[Dataset items]
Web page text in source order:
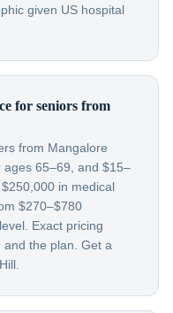
given US hospital
for seniors from
from Mangalore
65–69, and $15–
in medical
$270–$780
Exact pricing
the plan. Get a
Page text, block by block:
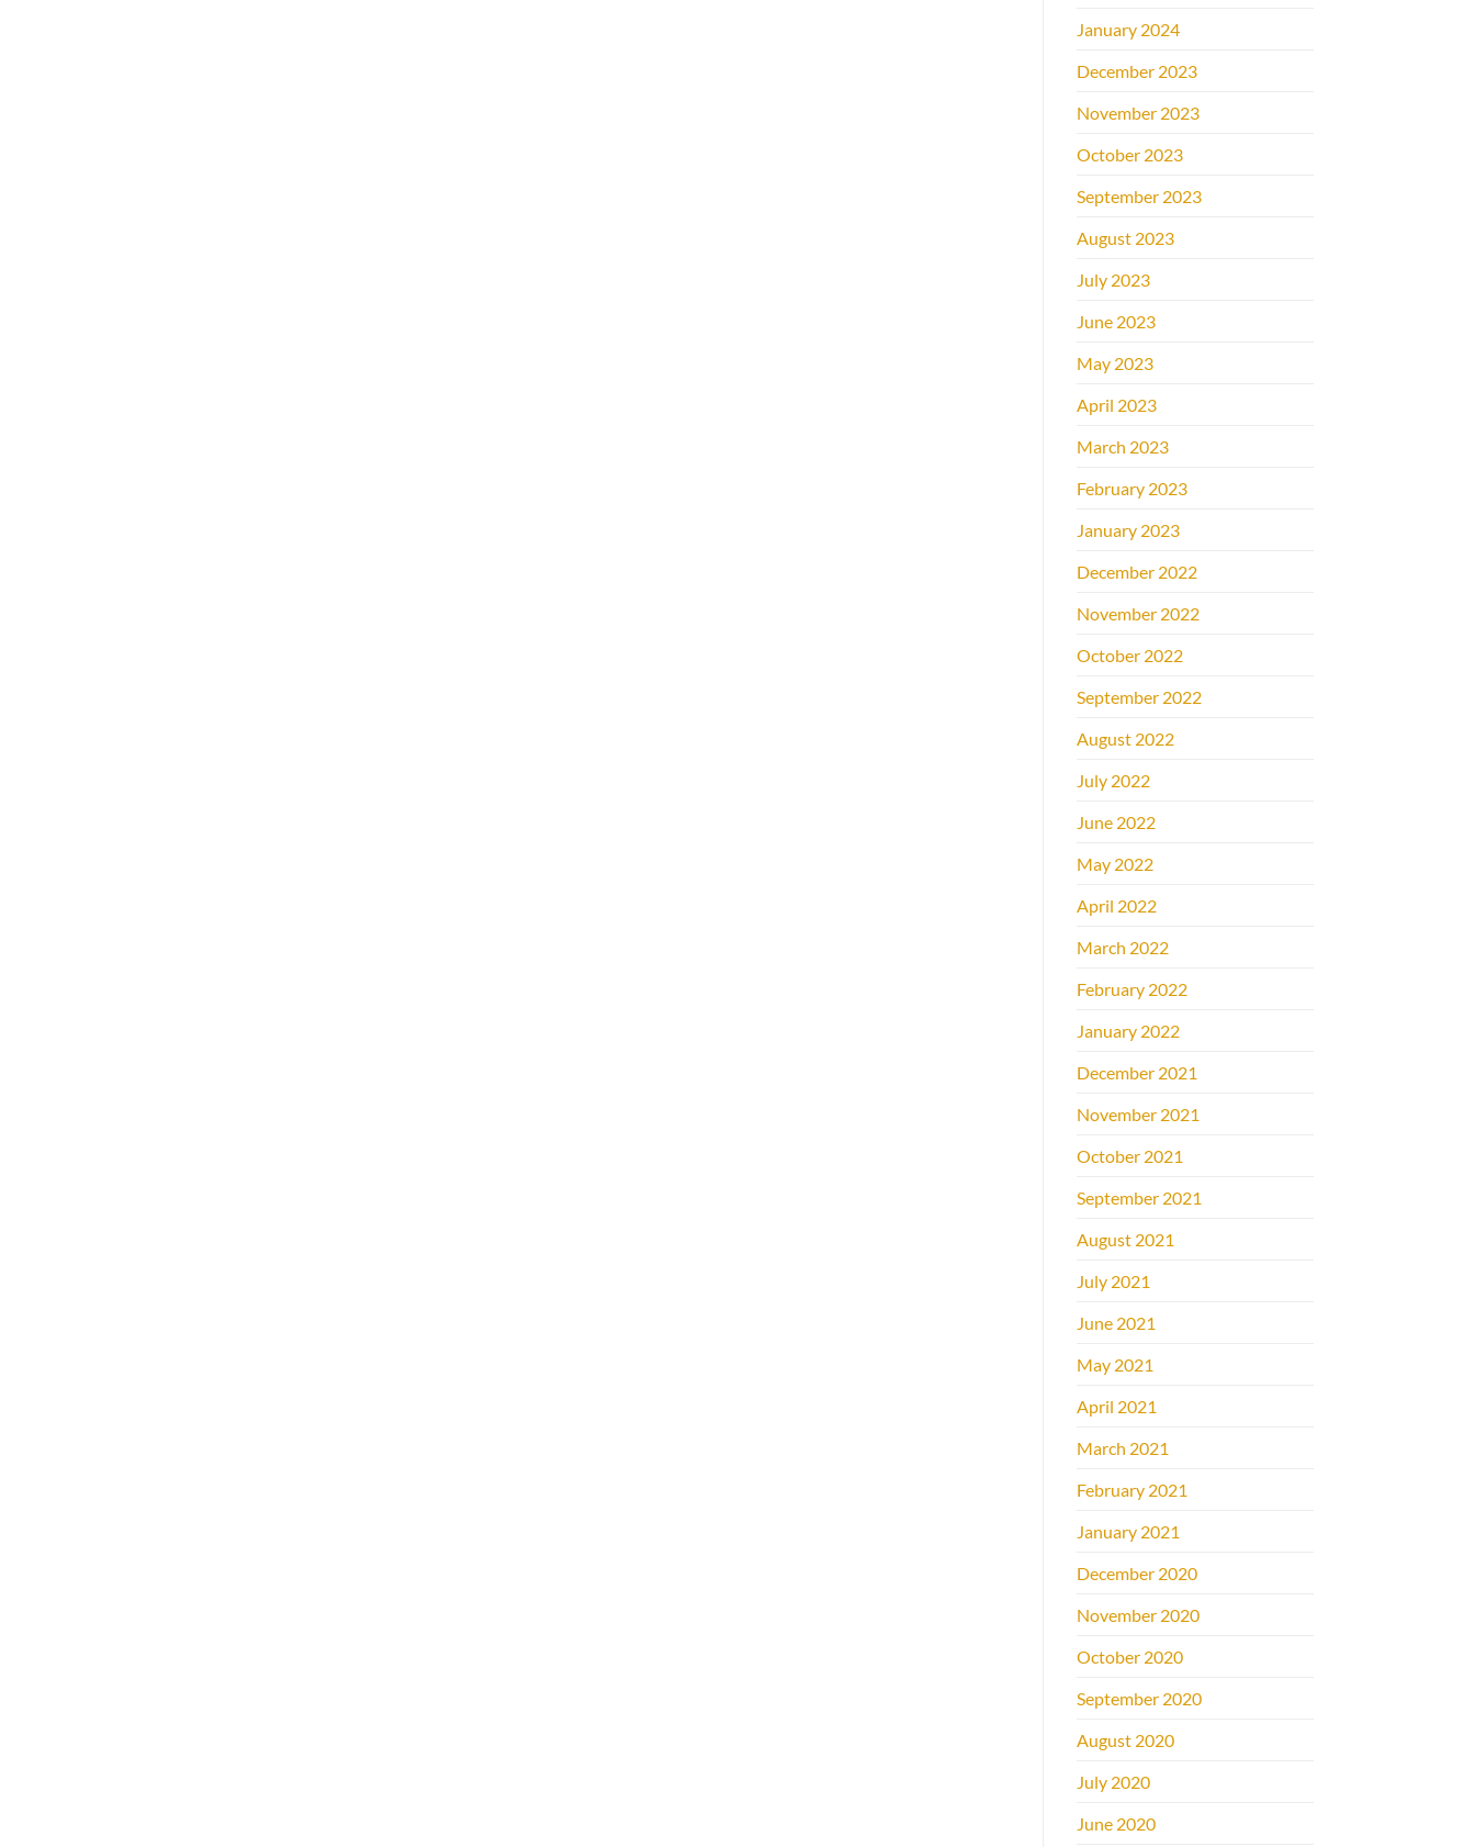
January 2024
December 2023
November 2023
October 2023
September 2023
August 2023
July 2023
June 2023
May 2023
April 2023
March 2023
February 2023
January 2023
December 2022
November 2022
October 2022
September 2022
August 2022
July 2022
June 2022
May 2022
April 2022
March 2022
February 2022
January 2022
December 2021
November 2021
October 2021
September 2021
August 2021
July 2021
June 2021
May 2021
April 2021
March 2021
February 2021
January 2021
December 2020
November 2020
October 2020
September 2020
August 2020
July 2020
June 2020
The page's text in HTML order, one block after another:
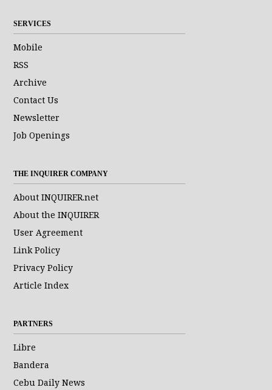
SERVICES
Mobile
RSS
Archive
Contact Us
Newsletter
Job Openings
THE INQUIRER COMPANY
About INQUIRER.net
About the INQUIRER
User Agreement
Link Policy
Privacy Policy
Article Index
PARTNERS
Libre
Bandera
Cebu Daily News
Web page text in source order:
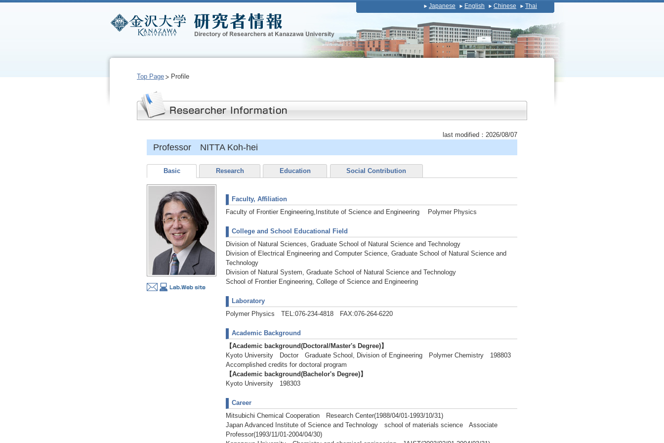
Japanese English Chinese Thai
Top Page Profile
last modified：2026/08/07
Professor NITTA Koh-hei
Basic Research Education Social Contribution
Faculty, Affiliation
Faculty of Frontier Engineering,Institute of Science and Engineering Polymer Physics
College and School Educational Field
Division of Natural Sciences, Graduate School of Natural Science and Technology
Division of Electrical Engineering and Computer Science, Graduate School of Natural Science and
Technology
Division of Natural System, Graduate School of Natural Science and Technology
School of Frontier Engineering, College of Science and Engineering
Laboratory
Polymer Physics TEL:076-234-4818 FAX:076-264-6220
Academic Background
【Academic background(Doctoral/Master's Degree)】
Kyoto University Doctor Graduate School, Division of Engineering Polymer Chemistry 198803
Accomplished credits for doctoral program
【Academic background(Bachelor's Degree)】
Kyoto University 198303
Career
Mitsubichi Chemical Cooperation Research Center(1988/04/01-1993/10/31)
Japan Advanced Institute of Science and Technology school of materials science Associate
Professor(1993/11/01-2004/04/30)
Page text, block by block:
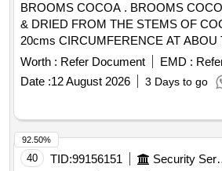
BROOMS COCOA . BROOMS COCOA WELL CLEANED
& DRIED FROM THE STEMS OF
20cms CIRCUMFERENCE AT ABOU
HANDLE WITH STRONGLY TIED
LENGTH NOT LESS THAN 90cm
LESS THAN 500 gms EACH. [
Worth : Refer Document EMD :
Date :12 August 2026 3 Days to go
40 TID:99156151
92.50%
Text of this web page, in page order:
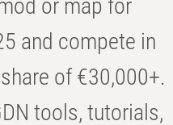
or map for
and compete in
of €30,000+.
tools, tutorials,
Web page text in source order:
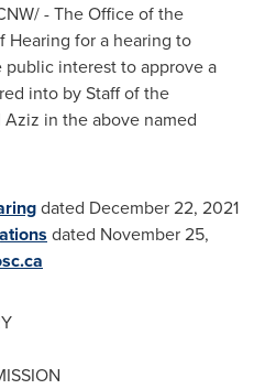
- The Office of the
Hearing for a hearing to
interest to approve a
into by Staff of the
Aziz in the above named
dated December 22, 2021
dated November 25,
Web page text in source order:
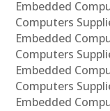
Embedded
Computers
Embedded
Computers
Embedded
Computers
Embedded
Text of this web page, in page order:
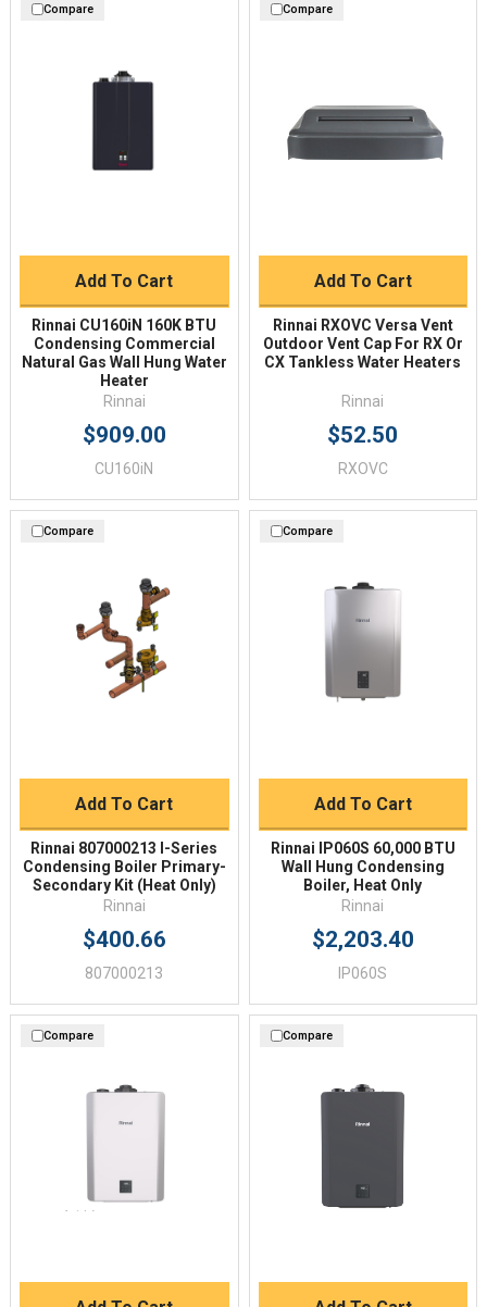
Compare
Add To Cart
Rinnai CU160iN 160K BTU
Condensing Commercial
Natural Gas Wall Hung Water
Heater
Rinnai
$909.00
CU160iN
Compare
Add To Cart
Rinnai RXOVC Versa Vent
Outdoor Vent Cap For RX Or
CX Tankless Water Heaters
Rinnai
$52.50
RXOVC
Compare
Add To Cart
Rinnai 807000213 I-Series
Condensing Boiler Primary-
Secondary Kit (Heat Only)
Rinnai
$400.66
807000213
Compare
Add To Cart
Rinnai IP060S 60,000 BTU
Wall Hung Condensing
Boiler, Heat Only
Rinnai
$2,203.40
IP060S
Compare Compare

EXERCISE DESCRIPTION >>
Please give again the entries word for word, starting at the first line and ending with the line that contains "Article Index"; include both of those lines but none of the pictures.

TASK RESPONSE >>
Web page text in source order:
given US hospital
for seniors from
from Mangalore
65–69, and $15–
in medical
$270–$780
Exact pricing
the plan. Get a
Page text, block by block:
January 2024
December 2023
November 2023
October 2023
September 2023
August 2023
July 2023
June 2023
May 2023
April 2023
March 2023
February 2023
January 2023
December 2022
November 2022
October 2022
September 2022
August 2022
July 2022
June 2022
May 2022
April 2022
March 2022
February 2022
January 2022
December 2021
November 2021
October 2021
September 2021
August 2021
July 2021
June 2021
May 2021
April 2021
March 2021
February 2021
January 2021
December 2020
November 2020
October 2020
September 2020
August 2020
July 2020
June 2020
The page's text in HTML order, one block after another:
SERVICES
Mobile
RSS
Archive
Contact Us
Newsletter
Job Openings
THE INQUIRER COMPANY
About INQUIRER.net
About the INQUIRER
User Agreement
Link Policy
Privacy Policy
Article Index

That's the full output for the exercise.